The study also contributes to the debate regarding HEI sustainability performance (Geng and Zhao Citation2020; Griebeler et al. Citation2022; Khare and Stewart Citation2024; Leal Filho, Salvia, and Eustachio Citation2023; Rosen Citation2020; Serafini et al. Citation2022). Our results show that Quality Education (SDG 4) and Partnerships for the Goals (SDG 17) are the most common SDGs covered at the case university. HEIs are more likely to achieve SDGs by simply offering good education products in this case. The results also show considerable dispersion in terms of domain-specific SDG outcomes since they are not applicable to all education offerings. HEIs can achieve some SDG outputs due to their business-as-usual activities, but whether this is the intention behind the SDGs is questionable. For domain-specific SDG coverage, there is a need to develop course content to focus on a specific SDG area of interest. This may be a more direct way to advocate for specific SDGs. This observation challenges an underlying assertion by some authors, that HEIs should advocate all SDGs simultaneously (Leal Filho et al. Citation2020; Sánchez-Carracedo et al. Citation2021; Serafini et al. Citation2022; Smith and Heyward Citation2024; Tierney, Tweddell, and Willmore Citation2015).

Literature review

The SDGs and HEI legitimacy

There is widespread agreement that universities and other HEIs have a key role in promoting the SDGs (Blasco, Brusca, and Labrador Citation2021; Kioupi and Voulvoulis Citation2020; Miller, Cunningham, and Lehmann Citation2021; Rosen Citation2020; Sánchez-Carracedo et al. Citation2019; Schiff et al. Citation2024). While external accreditation requirements and rankings schemes motivate HEIs to adopt and advocate the SDGs, other drivers such as public profile building, student attraction, research income sourcing and philanthropy generation are also important (Blasco, Brusca, and Labrador Citation2021). HEIs, in many cases, have little choice but to demonstrate their adherence to, and promotion of, the SDGs. Many such institutions now have sustainability strategies or plans which communicate a commitment to the SDGs through operations, investments, educational initiatives, and/ or research. Yet, this is only part of a bigger mix. Indeed, HEIs also use advertising, public relations, websites, and other sources to communicate their commitment to the SDGs.

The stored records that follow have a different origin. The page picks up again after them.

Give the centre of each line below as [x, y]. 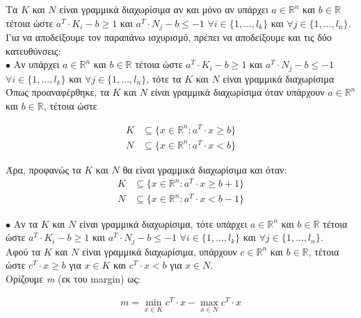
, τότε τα [164, 78]
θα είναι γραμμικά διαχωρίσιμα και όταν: [205, 169]
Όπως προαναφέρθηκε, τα [57, 92]
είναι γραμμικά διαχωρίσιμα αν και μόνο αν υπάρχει [164, 9]
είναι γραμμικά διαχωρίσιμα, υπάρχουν [159, 251]
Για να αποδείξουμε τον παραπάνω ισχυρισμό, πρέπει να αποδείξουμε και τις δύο [169, 37]
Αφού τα [23, 251]
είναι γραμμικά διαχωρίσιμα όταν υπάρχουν [238, 92]
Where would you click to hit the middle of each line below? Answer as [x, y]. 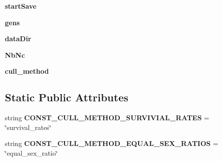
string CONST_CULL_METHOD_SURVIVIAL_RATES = [107, 118]
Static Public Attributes [67, 97]
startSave [21, 6]
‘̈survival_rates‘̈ [28, 127]
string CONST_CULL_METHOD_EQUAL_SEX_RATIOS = [112, 143]
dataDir [18, 39]
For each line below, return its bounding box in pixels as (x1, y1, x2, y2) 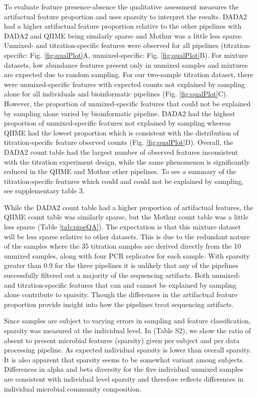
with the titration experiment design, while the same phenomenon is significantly (4, 156, 250, 167)
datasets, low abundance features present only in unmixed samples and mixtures (4, 59, 248, 70)
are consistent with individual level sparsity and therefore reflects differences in (4, 373, 244, 384)
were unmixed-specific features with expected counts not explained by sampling (4, 79, 245, 89)
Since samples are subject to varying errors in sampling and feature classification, (4, 315, 251, 326)
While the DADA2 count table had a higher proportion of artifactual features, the (4, 202, 254, 212)
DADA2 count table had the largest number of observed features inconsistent (4, 146, 238, 157)
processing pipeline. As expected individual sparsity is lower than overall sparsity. (4, 345, 252, 355)
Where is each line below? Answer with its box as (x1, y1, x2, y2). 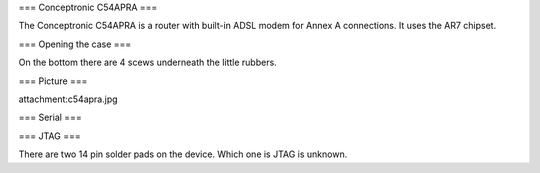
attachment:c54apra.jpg (18, 93, 119, 105)
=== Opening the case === (18, 38, 132, 50)
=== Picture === (18, 75, 88, 87)
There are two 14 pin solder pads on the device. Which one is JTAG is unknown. (18, 148, 348, 160)
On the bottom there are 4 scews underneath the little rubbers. (18, 56, 277, 69)
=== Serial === (18, 111, 82, 124)
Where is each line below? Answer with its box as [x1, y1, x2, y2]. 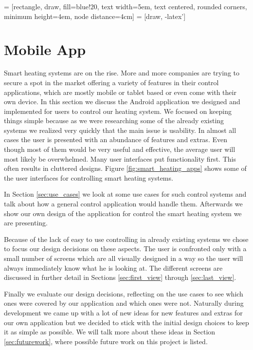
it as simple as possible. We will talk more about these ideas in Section [4, 327, 216, 337]
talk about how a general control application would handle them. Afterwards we [4, 199, 243, 209]
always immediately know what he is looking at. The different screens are [4, 262, 223, 273]
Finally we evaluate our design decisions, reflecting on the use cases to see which [4, 288, 243, 298]
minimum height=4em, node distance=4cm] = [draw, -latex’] [4, 11, 186, 21]
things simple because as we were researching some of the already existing [4, 115, 224, 126]
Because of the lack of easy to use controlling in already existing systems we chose [4, 234, 249, 244]
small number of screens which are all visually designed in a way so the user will [4, 253, 243, 263]
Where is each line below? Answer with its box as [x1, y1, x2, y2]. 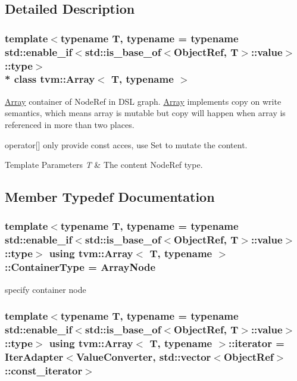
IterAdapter [5, 349, 64, 364]
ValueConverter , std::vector [76, 349, 211, 364]
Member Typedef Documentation [5, 188, 215, 206]
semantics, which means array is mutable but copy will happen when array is [5, 107, 286, 119]
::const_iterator [5, 363, 83, 377]
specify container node [5, 283, 86, 295]
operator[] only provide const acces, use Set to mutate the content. [5, 138, 248, 151]
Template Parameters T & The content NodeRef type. [5, 158, 203, 171]
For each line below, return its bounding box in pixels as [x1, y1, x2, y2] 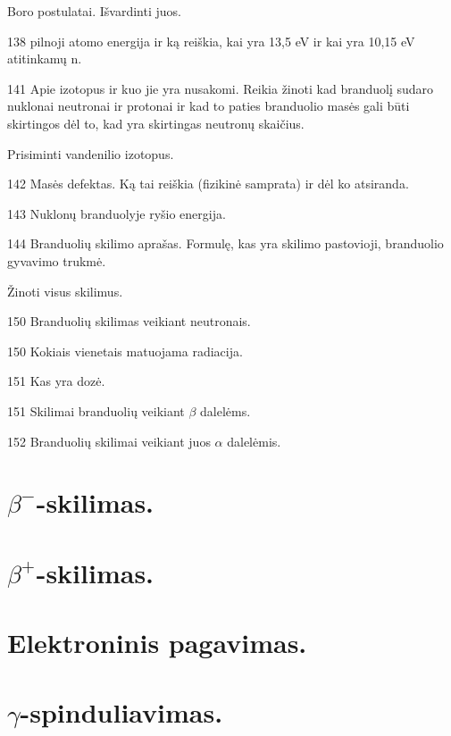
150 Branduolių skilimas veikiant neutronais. [7, 312, 251, 330]
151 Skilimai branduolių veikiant [7, 401, 185, 420]
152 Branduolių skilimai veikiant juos [7, 431, 211, 450]
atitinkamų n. [7, 49, 82, 68]
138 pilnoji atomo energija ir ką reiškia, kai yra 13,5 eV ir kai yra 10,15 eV [7, 31, 415, 50]
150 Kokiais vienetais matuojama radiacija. [7, 341, 243, 360]
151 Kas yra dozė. [7, 372, 105, 390]
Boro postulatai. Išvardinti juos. [7, 2, 181, 20]
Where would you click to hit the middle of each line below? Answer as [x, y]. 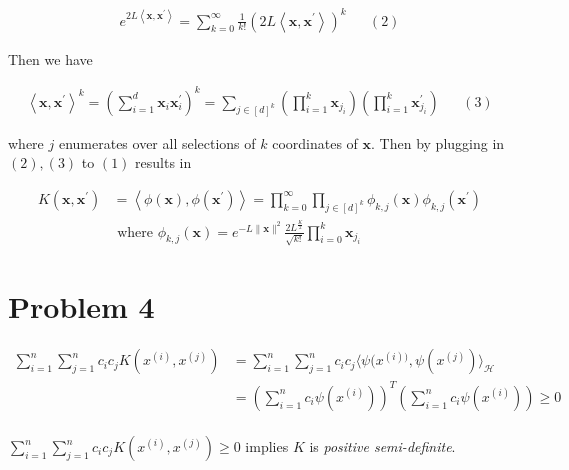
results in [163, 162]
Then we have [50, 58]
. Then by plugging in [438, 142]
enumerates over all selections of [157, 142]
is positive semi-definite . [382, 446]
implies [267, 446]
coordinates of [315, 142]
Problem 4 [81, 306]
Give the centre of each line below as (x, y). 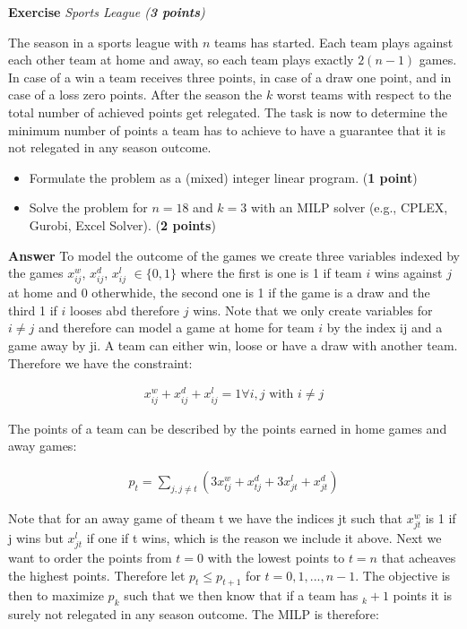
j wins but (36, 537)
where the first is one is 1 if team (271, 273)
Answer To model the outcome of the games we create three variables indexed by (234, 255)
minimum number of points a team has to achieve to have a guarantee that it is (227, 129)
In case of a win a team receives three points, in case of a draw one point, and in (230, 77)
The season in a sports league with (104, 42)
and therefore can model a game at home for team (176, 327)
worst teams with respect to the (364, 95)
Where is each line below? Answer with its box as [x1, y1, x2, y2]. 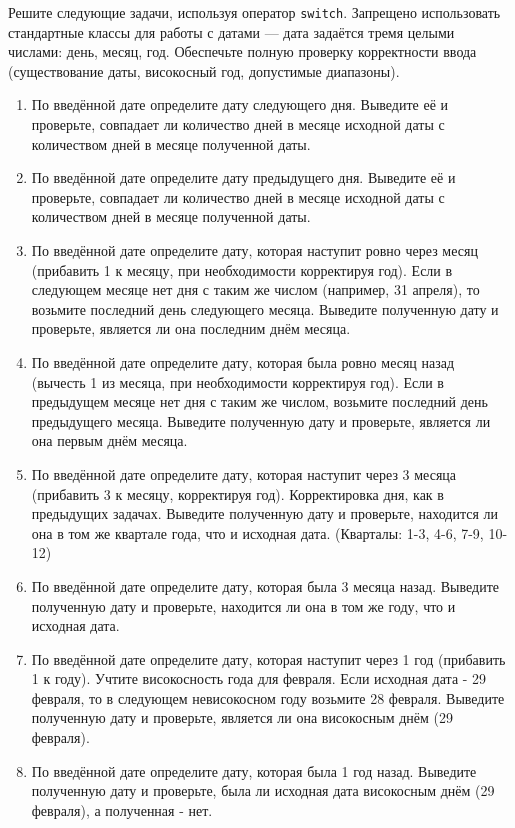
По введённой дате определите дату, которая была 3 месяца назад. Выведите [31, 575, 500, 596]
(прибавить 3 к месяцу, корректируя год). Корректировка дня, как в [31, 483, 444, 504]
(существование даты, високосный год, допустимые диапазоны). [8, 60, 400, 81]
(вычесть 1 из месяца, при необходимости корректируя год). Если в [31, 371, 444, 392]
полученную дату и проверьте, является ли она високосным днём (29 [31, 707, 453, 728]
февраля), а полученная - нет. [31, 799, 213, 820]
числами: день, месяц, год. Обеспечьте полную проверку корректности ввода [8, 41, 477, 62]
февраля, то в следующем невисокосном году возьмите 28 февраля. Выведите [31, 687, 505, 708]
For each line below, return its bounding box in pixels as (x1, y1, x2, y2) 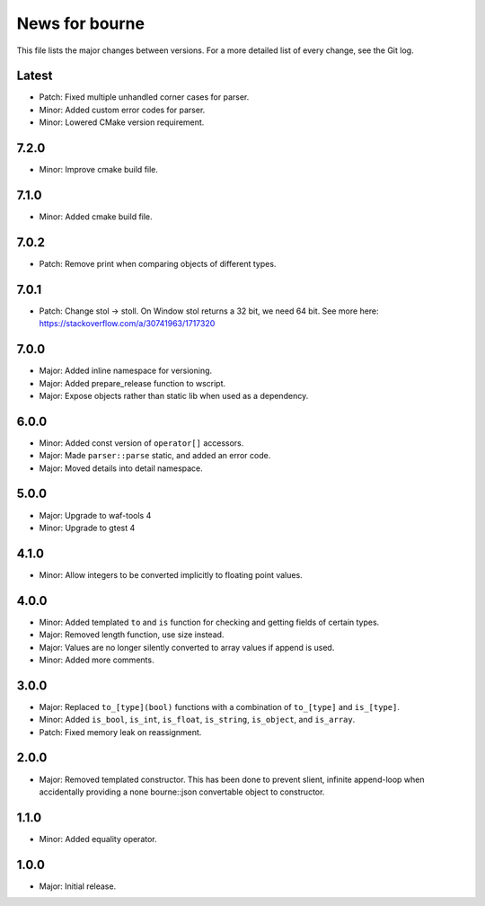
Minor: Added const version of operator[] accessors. (39, 437, 244, 449)
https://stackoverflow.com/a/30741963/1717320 (39, 318, 216, 329)
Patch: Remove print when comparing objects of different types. (39, 258, 277, 269)
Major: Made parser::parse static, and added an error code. (39, 450, 271, 461)
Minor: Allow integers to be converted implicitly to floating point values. (39, 569, 303, 580)
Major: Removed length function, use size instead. (39, 629, 225, 640)
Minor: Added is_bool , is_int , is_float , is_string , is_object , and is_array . (39, 715, 356, 725)
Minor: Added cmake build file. (39, 211, 153, 222)
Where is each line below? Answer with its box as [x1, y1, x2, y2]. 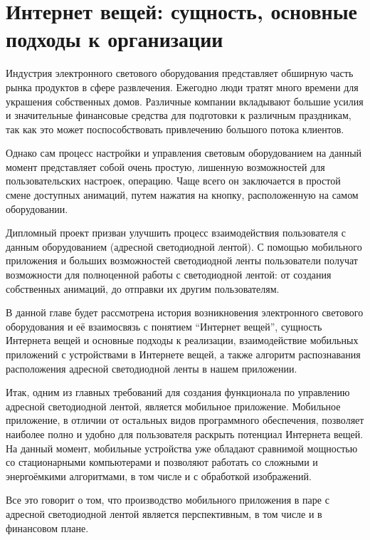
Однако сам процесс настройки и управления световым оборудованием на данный [6, 145, 362, 160]
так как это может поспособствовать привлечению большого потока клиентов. [6, 121, 344, 136]
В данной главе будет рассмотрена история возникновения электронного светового [6, 305, 364, 320]
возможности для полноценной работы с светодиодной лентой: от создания [6, 267, 332, 282]
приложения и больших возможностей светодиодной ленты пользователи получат [6, 253, 358, 268]
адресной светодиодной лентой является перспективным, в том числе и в [6, 506, 322, 521]
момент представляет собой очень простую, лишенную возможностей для [6, 159, 325, 174]
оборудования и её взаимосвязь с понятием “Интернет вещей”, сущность [6, 318, 322, 333]
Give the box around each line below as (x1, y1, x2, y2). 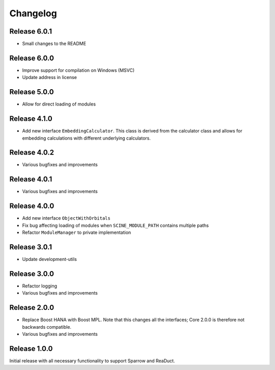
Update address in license (22, 74, 77, 81)
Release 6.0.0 (9, 54, 54, 62)
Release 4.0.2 (9, 148, 54, 157)
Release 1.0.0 (9, 344, 53, 353)
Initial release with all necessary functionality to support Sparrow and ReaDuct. (9, 357, 175, 364)
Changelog (9, 8, 57, 19)
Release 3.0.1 (9, 243, 52, 251)
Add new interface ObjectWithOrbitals (22, 215, 111, 221)
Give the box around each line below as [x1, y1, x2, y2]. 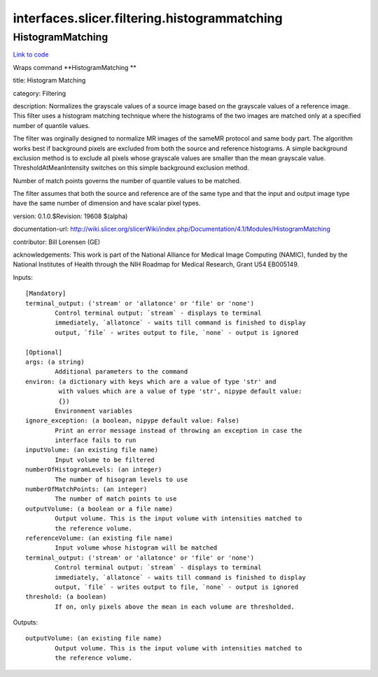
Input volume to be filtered [55, 455, 155, 464]
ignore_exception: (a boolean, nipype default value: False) [25, 417, 239, 425]
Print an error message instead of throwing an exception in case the [55, 427, 302, 434]
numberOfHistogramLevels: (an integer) [25, 466, 162, 473]
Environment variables [55, 406, 133, 415]
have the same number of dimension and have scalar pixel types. [13, 199, 201, 208]
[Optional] [25, 348, 63, 356]
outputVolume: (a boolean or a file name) [25, 504, 174, 513]
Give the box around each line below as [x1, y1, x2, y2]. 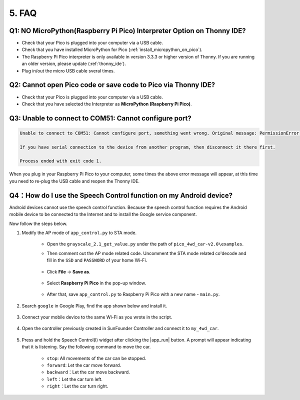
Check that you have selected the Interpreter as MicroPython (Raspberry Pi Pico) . [21, 100, 192, 107]
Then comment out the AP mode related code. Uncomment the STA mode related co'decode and [46, 250, 246, 256]
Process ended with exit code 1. [19, 158, 102, 164]
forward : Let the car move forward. [46, 362, 121, 368]
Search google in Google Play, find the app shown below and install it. [21, 302, 167, 308]
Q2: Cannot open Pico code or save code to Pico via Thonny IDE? [9, 80, 215, 89]
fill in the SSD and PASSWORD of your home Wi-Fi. [46, 257, 147, 263]
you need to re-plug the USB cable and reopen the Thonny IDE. [9, 178, 140, 184]
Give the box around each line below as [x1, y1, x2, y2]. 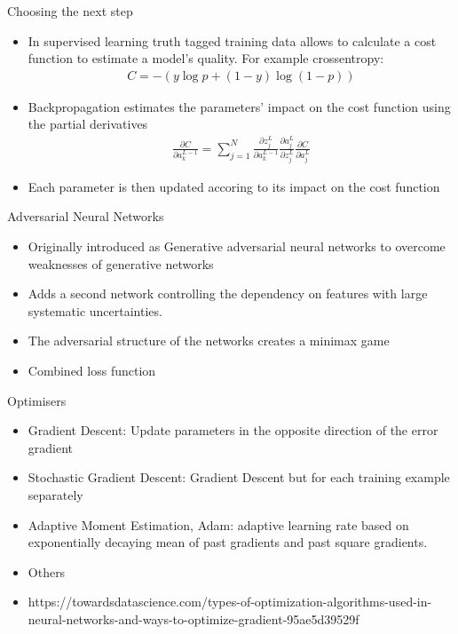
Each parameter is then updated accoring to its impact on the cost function [28, 177, 440, 195]
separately [28, 485, 83, 503]
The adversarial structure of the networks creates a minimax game [28, 331, 390, 350]
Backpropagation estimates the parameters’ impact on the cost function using [28, 97, 451, 115]
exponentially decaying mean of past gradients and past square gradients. [28, 533, 428, 551]
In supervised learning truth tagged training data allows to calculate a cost [28, 31, 437, 50]
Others [28, 562, 66, 581]
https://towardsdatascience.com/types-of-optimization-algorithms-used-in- [28, 592, 432, 611]
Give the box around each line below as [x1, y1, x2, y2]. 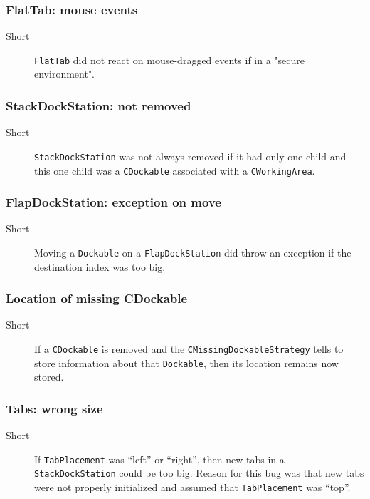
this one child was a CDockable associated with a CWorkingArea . [34, 163, 315, 178]
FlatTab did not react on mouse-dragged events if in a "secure [34, 52, 305, 67]
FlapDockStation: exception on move [6, 193, 221, 211]
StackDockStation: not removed [6, 96, 191, 114]
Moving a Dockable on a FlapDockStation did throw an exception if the [34, 245, 351, 259]
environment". [34, 66, 95, 81]
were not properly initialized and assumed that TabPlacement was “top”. [34, 480, 351, 495]
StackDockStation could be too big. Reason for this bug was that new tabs [34, 465, 364, 480]
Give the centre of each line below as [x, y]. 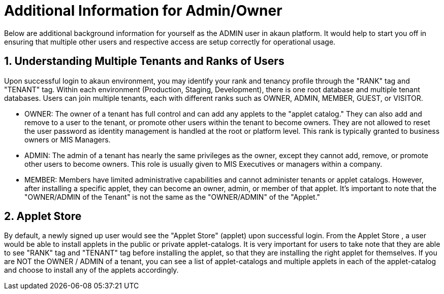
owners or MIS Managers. [68, 139]
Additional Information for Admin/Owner [143, 11]
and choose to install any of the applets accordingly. [91, 270]
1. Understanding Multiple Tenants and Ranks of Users [144, 61]
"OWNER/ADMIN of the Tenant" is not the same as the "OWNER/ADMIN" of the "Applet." [172, 197]
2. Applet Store [43, 216]
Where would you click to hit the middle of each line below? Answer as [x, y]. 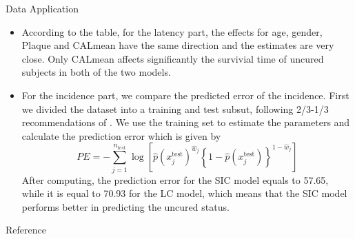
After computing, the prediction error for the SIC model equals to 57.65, [175, 179]
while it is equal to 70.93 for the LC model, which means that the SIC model [184, 193]
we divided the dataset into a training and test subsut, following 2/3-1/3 [175, 108]
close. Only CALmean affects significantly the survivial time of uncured [173, 58]
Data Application [42, 8]
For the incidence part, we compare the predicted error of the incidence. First [185, 95]
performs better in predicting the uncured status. [125, 206]
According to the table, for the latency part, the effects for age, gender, [172, 31]
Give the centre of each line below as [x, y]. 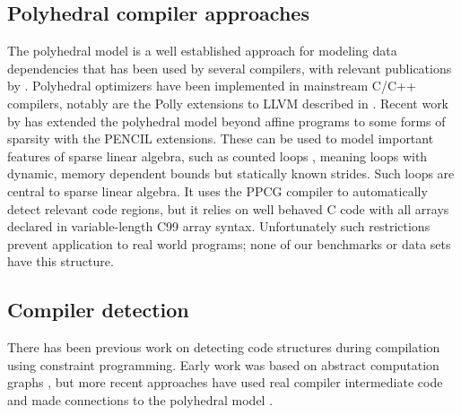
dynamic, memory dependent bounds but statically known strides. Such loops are [231, 173]
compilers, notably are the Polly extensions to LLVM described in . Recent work [228, 103]
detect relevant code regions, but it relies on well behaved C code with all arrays [228, 208]
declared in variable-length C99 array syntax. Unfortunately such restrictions [219, 226]
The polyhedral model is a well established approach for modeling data [202, 51]
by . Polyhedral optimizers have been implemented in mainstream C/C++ [212, 86]
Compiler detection [98, 310]
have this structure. [61, 261]
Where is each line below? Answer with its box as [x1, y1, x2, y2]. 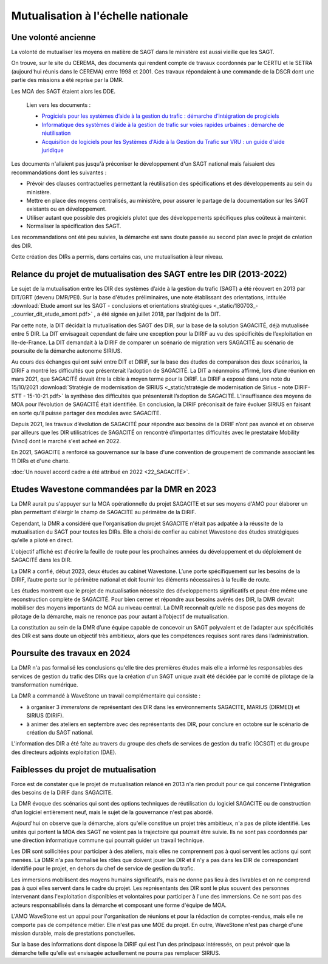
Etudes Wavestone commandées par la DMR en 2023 [11, 484, 217, 494]
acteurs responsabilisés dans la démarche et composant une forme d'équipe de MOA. [11, 901, 227, 909]
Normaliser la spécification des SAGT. [26, 222, 121, 230]
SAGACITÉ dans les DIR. [11, 556, 72, 564]
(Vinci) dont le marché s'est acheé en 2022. [11, 437, 121, 444]
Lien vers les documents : [26, 101, 91, 109]
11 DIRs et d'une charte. [11, 457, 70, 464]
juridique [41, 146, 64, 154]
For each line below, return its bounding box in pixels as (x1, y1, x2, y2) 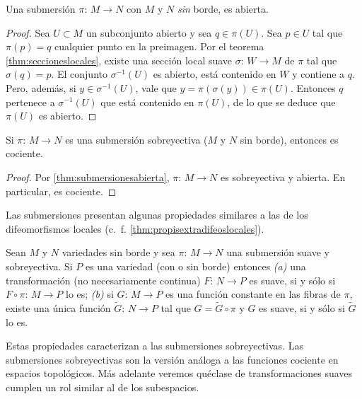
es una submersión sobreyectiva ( (65, 132, 208, 146)
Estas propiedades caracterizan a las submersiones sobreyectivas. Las (6, 338, 303, 353)
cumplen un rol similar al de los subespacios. (6, 379, 199, 394)
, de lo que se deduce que (227, 94, 336, 109)
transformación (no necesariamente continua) (6, 272, 201, 287)
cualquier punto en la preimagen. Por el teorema (54, 39, 264, 54)
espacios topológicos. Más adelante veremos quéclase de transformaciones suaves (6, 366, 353, 381)
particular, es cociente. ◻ (6, 183, 117, 198)
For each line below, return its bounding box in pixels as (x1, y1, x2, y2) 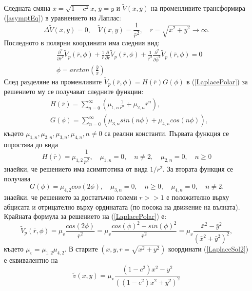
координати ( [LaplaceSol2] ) (168, 243, 249, 253)
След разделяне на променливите (4, 76, 102, 86)
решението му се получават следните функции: (4, 86, 144, 97)
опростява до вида (4, 139, 58, 149)
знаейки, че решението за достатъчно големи (4, 192, 137, 202)
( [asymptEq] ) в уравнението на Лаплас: (4, 12, 121, 22)
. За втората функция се (162, 164, 233, 174)
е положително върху (166, 192, 229, 202)
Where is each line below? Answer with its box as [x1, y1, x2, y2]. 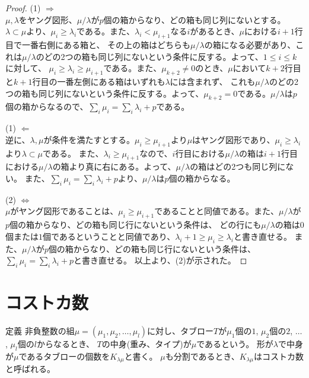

It is important to substantiate the claims that HEIs make with respect to the SDGs, and organisations that make claims towards the sustainability of their activities, their inputs and their outputs, require evidential support (Feng, Lai, and Zhu Citation2020; Thomas and Lamm Citation2012). Without such evidence, the organisation risks jeopardising its reputation and sacrifices the value it might otherwise create (Maurer, Bansal, and Crossan Citation2011). As such, the organisation seeks to establish its legitimacy. Suchman (Citation1995) defines organisational legitimacy as ‘a generalized perception or assumption that the actions of an entity are desirable, proper, or appropriate within some socially constructed system of norms, values, beliefs, and definitions’ (574). The organisation’s attributes and its behaviours must consequently align with a set of standards that reflect social values (Schaltegger and Hörisch Citation2017; Thomas and Lamm Citation2012).

SDGs are representations of norms, values, beliefs, and definitions which derive from a socially constructed process. The United Nations is the custodian of the SDGs, particularly through its Division for Sustainable Development Goals (www.sdgs.un.org/about). The SDGs were introduced at the United Nations Conference on Sustainable Development in Rio de Janeiro in 2012 as a replacement for the Millennium Development Goals. The SDGs were published as a final draft in July 2014. The SDGs derive from of an open working group and three-year participatory process involving 88 national consultations, six dialogues and door-to-door surveys with multiple stakeholders (https://www.undp.org/sdg-accelerator/background-goals). There are 17 SDGs, which advocate for causes like poverty and hunger reduction, health and wellbeing, education, sanitation as well as a variety of other causes. The SDGs are a comprehensive framework and, as such, are broader than economic, environmental and social interpretations of sustainability that many HEIs currently use (Gutiérrez-Mijares et al. Citation2023). While HEIs are not officially required to adhere or advocate the SDGs, doing so has now become common practice across the sector, particularly through public-facing media (websites, advertising, public relations) and through classroom content (Antó et al. Citation2021; Sánchez-Carracedo et al. Citation2019; Serafini et al. Citation2022).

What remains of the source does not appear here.